#### Task instructions
All of the data should be given again word for word, though the images are to be left out.

═════ Extracted records

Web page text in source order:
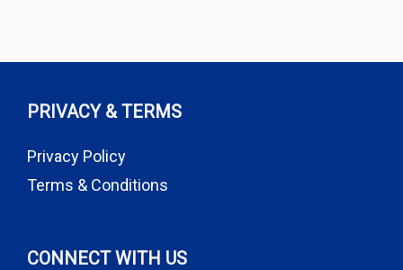
PRIVACY & TERMS
Privacy Policy
Terms & Conditions
CONNECT WITH US
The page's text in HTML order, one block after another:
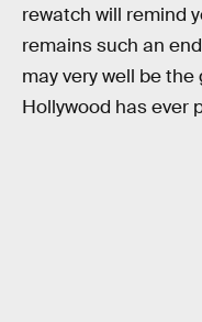
rewatch will remind
remains such an
may very well be
Hollywood has ever
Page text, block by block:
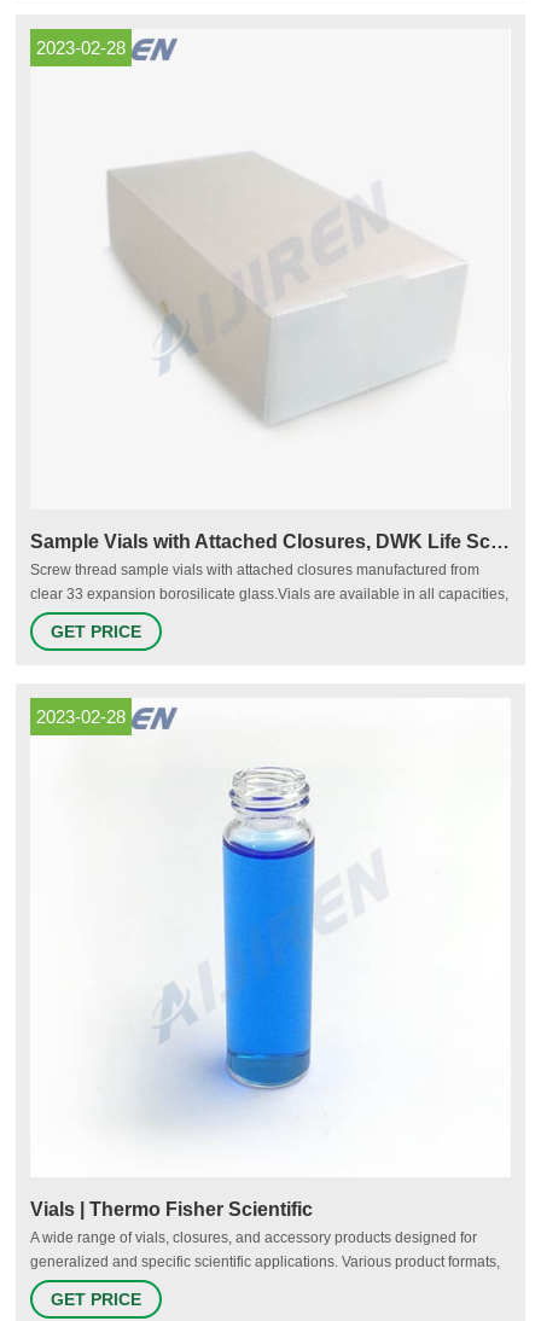
2023-02-28
Sample Vials with Attached Closures, DWK Life Sciences
Screw thread sample vials with attached closures manufactured from
clear 33 expansion borosilicate glass.Vials are available in all capacities,
materials like plastic vials or glass vials, and in a variety of colors to meet
any collection, storage, or analysis need. Tailor vessels for specific media
GET PRICE
2023-02-28
Vials | Thermo Fisher Scientific
A wide range of vials, closures, and accessory products designed for
generalized and specific scientific applications. Various product formats,
dimensions, and material compositions are available. Includes
autosampler vials, cryogenic storage vials, and serum vials. Autosampler
GET PRICE
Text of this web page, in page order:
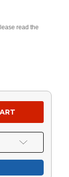
read the
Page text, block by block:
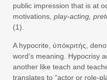
public impression that is at
motivations, play-acting,
(1).
A hypocrite, ύπόκριτής,
word’s meaning. Hypocrisy
another like teach and
translates to “actor or role-
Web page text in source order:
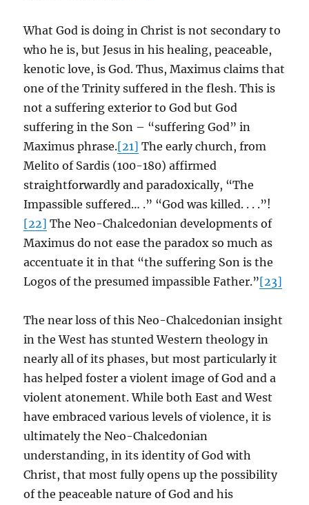
What God is doing in Christ is not secondary to
who he is, but Jesus in his healing, peaceable,
kenotic love, is God. Thus, Maximus claims that
one of the Trinity suffered in the flesh. This is
not a suffering exterior to God but God
suffering in the Son – “suffering God” in
Maximus phrase.[21] The early church, from
Melito of Sardis (100-180) affirmed
straightforwardly and paradoxically, “The
Impassible suffered… .” “God was killed. . . .”!
[22] The Neo-Chalcedonian developments of
Maximus do not ease the paradox so much as
accentuate it in that “the suffering Son is the
Logos of the presumed impassible Father.”[23]
The near loss of this Neo-Chalcedonian insight
in the West has stunted Western theology in
nearly all of its phases, but most particularly it
has helped foster a violent image of God and a
violent atonement. While both East and West
have embraced various levels of violence, it is
ultimately the Neo-Chalcedonian
understanding, in its identity of God with
Christ, that most fully opens up the possibility
of the peaceable nature of God and his
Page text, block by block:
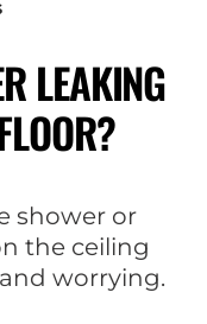
LEAKING
shower or
the ceiling
worrying.
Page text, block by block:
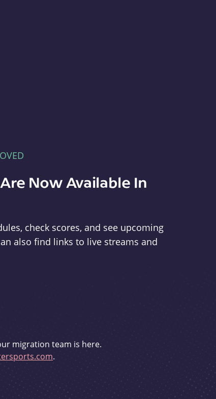
Now Available In
check scores, and see upcoming
also find links to live streams and
migration team is here.
.
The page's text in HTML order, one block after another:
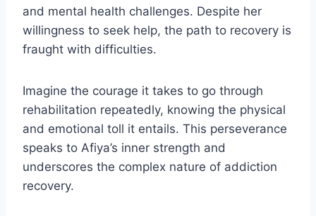
and mental health challenges. Despite her
willingness to seek help, the path to recovery is
fraught with difficulties.
Imagine the courage it takes to go through
rehabilitation repeatedly, knowing the physical
and emotional toll it entails. This perseverance
speaks to Afiya’s inner strength and
underscores the complex nature of addiction
recovery.
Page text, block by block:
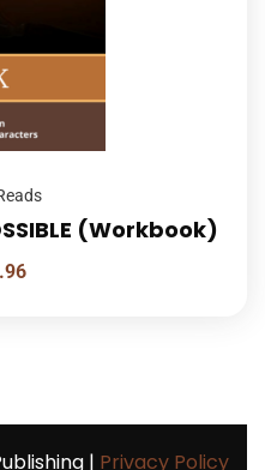
(Workbook)
| Privacy Policy
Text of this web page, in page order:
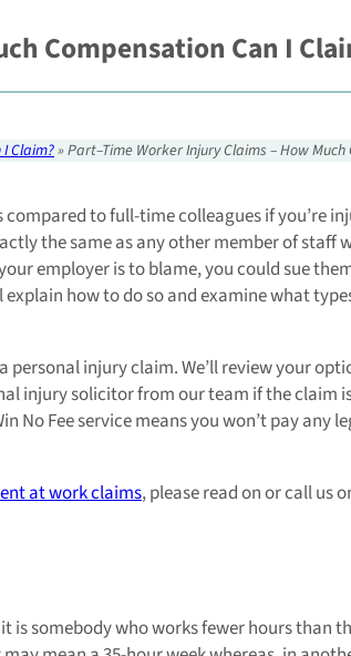
Compensation Can I
Claim?»Part–Time Worker Injury Claims – How
to full-time colleagues if you’re
the same as any other member of staff
employer is to blame, you could sue
how to do so and examine what
injury claim. We’ll review your
injury solicitor from our team if the claim
No Fee service means you won’t pay any
at work claims, please read on or call us
is somebody who works fewer hours than
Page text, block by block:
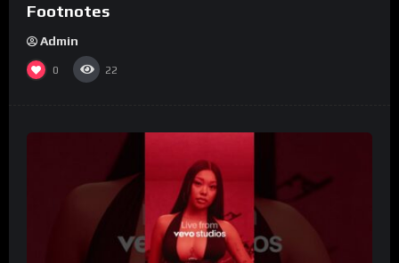
Footnotes
Admin
0 22
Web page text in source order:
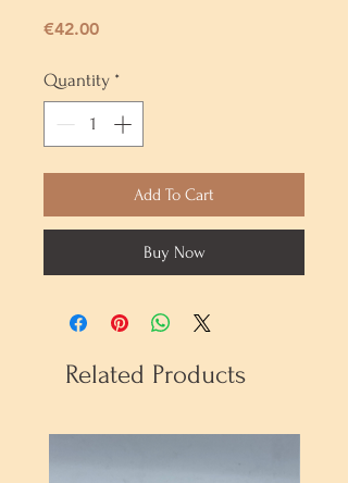
€42.00Price
Quantity *
Add To Cart
Buy Now
Related Products
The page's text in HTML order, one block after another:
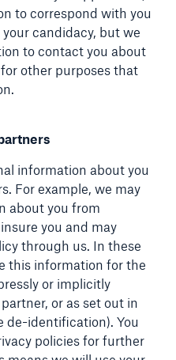
to correspond with you
candidacy, but we
to contact you about
other purposes that
information about you
For example, we may
about you from
you and may
through us. In these
this information for the
or implicitly
or as set out in
de-identification). You
policies for further
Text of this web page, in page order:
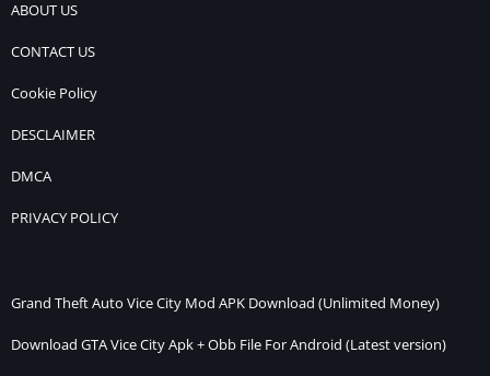
ABOUT US
CONTACT US
Cookie Policy
DESCLAIMER
DMCA
PRIVACY POLICY
Grand Theft Auto Vice City Mod APK Download (Unlimited Money)
Download GTA Vice City Apk + Obb File For Android (Latest version)
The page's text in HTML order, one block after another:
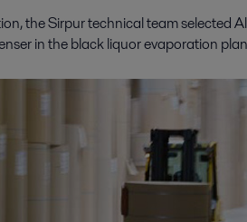
the Sirpur technical team selected
in the black liquor evaporation
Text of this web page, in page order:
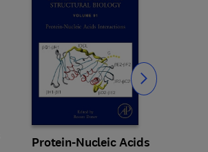
Protein-Nucleic Acids
Slide
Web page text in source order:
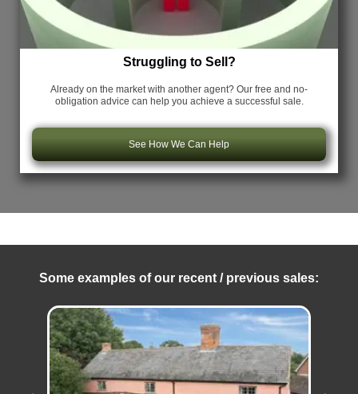
Struggling to Sell?
Already on the market with another agent? Our free and no-
obligation advice can help you achieve a successful sale.
See How We Can Help
Some examples of our recent / previous sales:
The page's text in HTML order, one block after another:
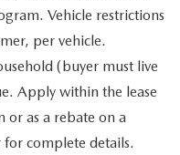
Vehicle restrictions
per vehicle.
(buyer must live
Apply within the lease
or as a rebate on a
complete details.
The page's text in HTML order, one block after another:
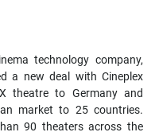
technology company,
a new deal with Cineplex
theatre to Germany and
market to 25 countries.
90 theaters across the
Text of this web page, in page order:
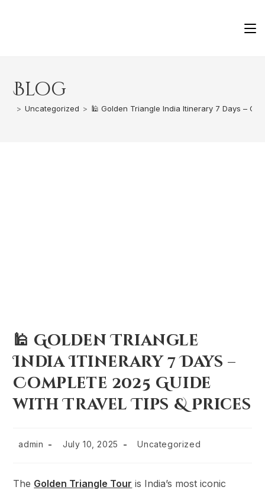
Blog
> Uncategorized > 🕌 Golden Triangle India Itinerary 7 Days –
🕌 Golden Triangle
India Itinerary 7 Days –
Complete 2025 Guide
with Travel Tips & Prices
admin July 10, 2025 Uncategorized
The Golden Triangle Tour is India’s most iconic
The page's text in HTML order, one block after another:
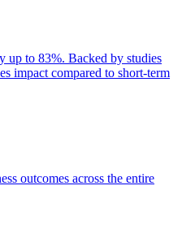
up to 83%. Backed by studies
impact compared to short-term
outcomes across the entire
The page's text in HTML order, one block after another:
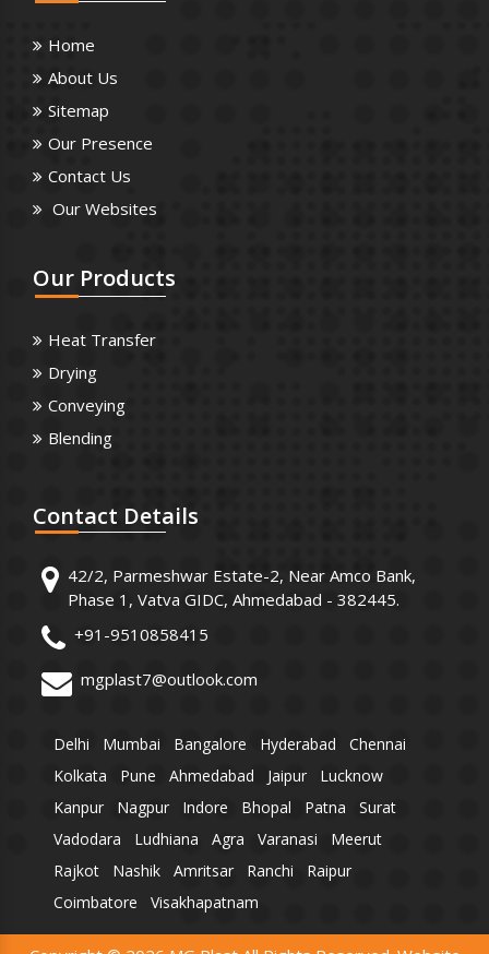
Home
About Us
Sitemap
Our Presence
Contact Us
Our Websites
Our Products
Heat Transfer
Drying
Conveying
Blending
Contact Details
42/2, Parmeshwar Estate-2, Near Amco Bank,
Phase 1, Vatva GIDC, Ahmedabad - 382445.
+91-9510858415
mgplast7@outlook.com
Delhi Mumbai Bangalore Hyderabad
Chennai
Kolkata
Pune Ahmedabad Jaipur
Lucknow
Kanpur
Nagpur Indore Bhopal Patna
Surat
Vadodara
Ludhiana Agra Varanasi
Meerut
Rajkot
Nashik Amritsar Ranchi
Raipur
Coimbatore
Visakhapatnam
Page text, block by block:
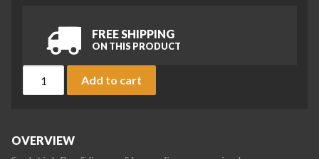
FREE SHIPPING
ON THIS PRODUCT
Add to cart
OVERVIEW
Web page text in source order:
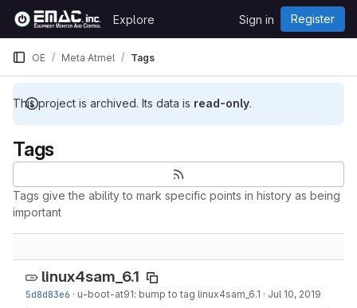
Skip to content
GitLab
Explore Sign in Register
This project is archived. Its data is read-only.
OE Meta Atmel Tags
Tags
Tags give the ability to mark specific points in history as being
important
linux4sam_6.1
5d8d83e6 · u-boot-at91: bump to tag linux4sam_6.1 · Jul 10, 2019
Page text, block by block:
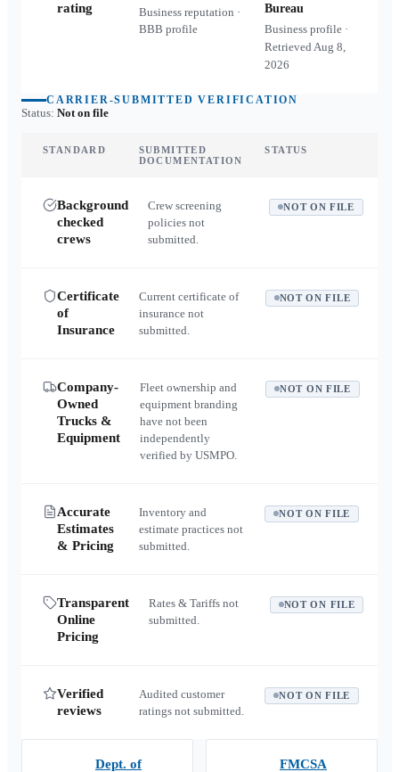
rating
Business reputation ·
BBB profile
Bureau
Business profile ·
RetrievedAug 8,
2026
CARRIER-SUBMITTED VERIFICATION
Status: Not on file
STANDARD
SUBMITTED
DOCUMENTATION
STATUS
Background
checked
crews
Crew screening
policies not
submitted.
NOT ON FILE
Certificate
of
Insurance
Current certificate of
insurance not
submitted.
NOT ON FILE
Company-
Owned
Trucks &
Equipment
Fleet ownership and
equipment branding
have not been
independently
verified by USMPO.
NOT ON FILE
Accurate
Estimates
& Pricing
Inventory and
estimate practices not
submitted.
NOT ON FILE
Transparent
Online
Pricing
Rates & Tariffs not
submitted.
NOT ON FILE
Verified
reviews
Audited customer
ratings not submitted.
NOT ON FILE
Dept. of
FMCSA
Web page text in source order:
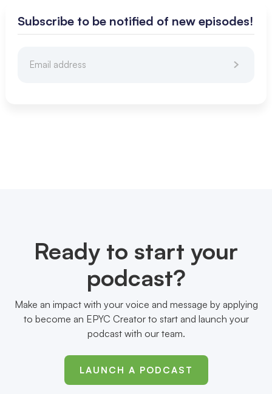
Subscribe to be notified of new episodes!
Ready to start your
podcast?
Make an impact with your voice and message by applying
to become an EPYC Creator to start and launch your
podcast with our team.
LAUNCH A PODCAST

══════════

#### Your response
Web page text in source order:
PRIVACY & TERMS
Privacy Policy
Terms & Conditions
CONNECT WITH US
The page's text in HTML order, one block after another:
rewatch will remind
remains such an
may very well be
Hollywood has ever
Page text, block by block:
2023-02-28
Sample Vials with Attached Closures, DWK Life Sciences
Screw thread sample vials with attached closures manufactured from
clear 33 expansion borosilicate glass.Vials are available in all capacities,
materials like plastic vials or glass vials, and in a variety of colors to meet
any collection, storage, or analysis need. Tailor vessels for specific media
GET PRICE
2023-02-28
Vials | Thermo Fisher Scientific
A wide range of vials, closures, and accessory products designed for
generalized and specific scientific applications. Various product formats,
dimensions, and material compositions are available. Includes
autosampler vials, cryogenic storage vials, and serum vials. Autosampler
GET PRICE
Text of this web page, in page order:
read the
Page text, block by block:
public impression that is at
motivations, play-acting,
(1).
A hypocrite, ύπόκριτής,
word’s meaning. Hypocrisy
another like teach and
translates to “actor or role-
Web page text in source order:
What God is doing in Christ is not secondary to
who he is, but Jesus in his healing, peaceable,
kenotic love, is God. Thus, Maximus claims that
one of the Trinity suffered in the flesh. This is
not a suffering exterior to God but God
suffering in the Son – “suffering God” in
Maximus phrase.[21] The early church, from
Melito of Sardis (100-180) affirmed
straightforwardly and paradoxically, “The
Impassible suffered… .” “God was killed. . . .”!
[22] The Neo-Chalcedonian developments of
Maximus do not ease the paradox so much as
accentuate it in that “the suffering Son is the
Logos of the presumed impassible Father.”[23]
The near loss of this Neo-Chalcedonian insight
in the West has stunted Western theology in
nearly all of its phases, but most particularly it
has helped foster a violent image of God and a
violent atonement. While both East and West
have embraced various levels of violence, it is
ultimately the Neo-Chalcedonian
understanding, in its identity of God with
Christ, that most fully opens up the possibility
of the peaceable nature of God and his
Page text, block by block:
LEAKING
shower or
the ceiling
worrying.
Page text, block by block:
Now Available In
check scores, and see upcoming
also find links to live streams and
migration team is here.
.
The page's text in HTML order, one block after another:
and mental health challenges. Despite her
willingness to seek help, the path to recovery is
fraught with difficulties.
Imagine the courage it takes to go through
rehabilitation repeatedly, knowing the physical
and emotional toll it entails. This perseverance
speaks to Afiya’s inner strength and
underscores the complex nature of addiction
recovery.
Page text, block by block:
(Workbook)
| Privacy Policy
Text of this web page, in page order:
Compensation Can I
Claim?»Part–Time Worker Injury Claims – How
to full-time colleagues if you’re
the same as any other member of staff
employer is to blame, you could sue
how to do so and examine what
injury claim. We’ll review your
injury solicitor from our team if the claim
No Fee service means you won’t pay any
at work claims, please read on or call us
is somebody who works fewer hours than
Page text, block by block:
Footnotes
Admin
0 22
Web page text in source order:
€42.00Price
Quantity *
Add To Cart
Buy Now
Related Products
The page's text in HTML order, one block after another:
to correspond with you
candidacy, but we
to contact you about
other purposes that
information about you
For example, we may
about you from
you and may
through us. In these
this information for the
or implicitly
or as set out in
de-identification). You
policies for further
Text of this web page, in page order:
ABOUT US
CONTACT US
Cookie Policy
DESCLAIMER
DMCA
PRIVACY POLICY
Grand Theft Auto Vice City Mod APK Download (Unlimited Money)
Download GTA Vice City Apk + Obb File For Android (Latest version)
The page's text in HTML order, one block after another:
the Sirpur technical team selected
in the black liquor evaporation
Text of this web page, in page order:
Protein-Nucleic Acids
Slide
Web page text in source order:
Struggling to Sell?
Already on the market with another agent? Our free and no-
obligation advice can help you achieve a successful sale.
See How We Can Help
Some examples of our recent / previous sales:
The page's text in HTML order, one block after another:
Vehicle restrictions
per vehicle.
(buyer must live
Apply within the lease
or as a rebate on a
complete details.
The page's text in HTML order, one block after another:
technology company,
a new deal with Cineplex
theatre to Germany and
market to 25 countries.
90 theaters across the
Text of this web page, in page order:
Blog
> Uncategorized > 🕌 Golden Triangle India Itinerary 7 Days –
🕌 Golden Triangle
India Itinerary 7 Days –
Complete 2025 Guide
with Travel Tips & Prices
admin July 10, 2025 Uncategorized
The Golden Triangle Tour is India’s most iconic
The page's text in HTML order, one block after another:
up to 83%. Backed by studies
impact compared to short-term
outcomes across the entire
The page's text in HTML order, one block after another:
Home
About Us
Sitemap
Our Presence
Contact Us
Our Websites
Our Products
Heat Transfer
Drying
Conveying
Blending
Contact Details
42/2, Parmeshwar Estate-2, Near Amco Bank,
Phase 1, Vatva GIDC, Ahmedabad - 382445.
+91-9510858415
mgplast7@outlook.com
Delhi Mumbai Bangalore Hyderabad
Chennai
Kolkata
Pune Ahmedabad Jaipur
Lucknow
Kanpur
Nagpur Indore Bhopal Patna
Surat
Vadodara
Ludhiana Agra Varanasi
Meerut
Rajkot
Nashik Amritsar Ranchi
Raipur
Coimbatore
Visakhapatnam
Page text, block by block:
FREE SHIPPING
ON THIS PRODUCT
Add to cart
OVERVIEW
Web page text in source order:
Skip to content
GitLab
Explore Sign in Register
This project is archived. Its data is read-only.
OE Meta Atmel Tags
Tags
Tags give the ability to mark specific points in history as being
important
linux4sam_6.1
5d8d83e6 · u-boot-at91: bump to tag linux4sam_6.1 · Jul 10, 2019
Page text, block by block:
rating
Business reputation ·
BBB profile
Bureau
Business profile ·
RetrievedAug 8,
2026
CARRIER-SUBMITTED VERIFICATION
Status: Not on file
STANDARD
SUBMITTED
DOCUMENTATION
STATUS
Background
checked
crews
Crew screening
policies not
submitted.
NOT ON FILE
Certificate
of
Insurance
Current certificate of
insurance not
submitted.
NOT ON FILE
Company-
Owned
Trucks &
Equipment
Fleet ownership and
equipment branding
have not been
independently
verified by USMPO.
NOT ON FILE
Accurate
Estimates
& Pricing
Inventory and
estimate practices not
submitted.
NOT ON FILE
Transparent
Online
Pricing
Rates & Tariffs not
submitted.
NOT ON FILE
Verified
reviews
Audited customer
ratings not submitted.
NOT ON FILE
Dept. of
FMCSA
Web page text in source order:
Subscribe to be notified of new episodes!
Ready to start your
podcast?
Make an impact with your voice and message by applying
to become an EPYC Creator to start and launch your
podcast with our team.
LAUNCH A PODCAST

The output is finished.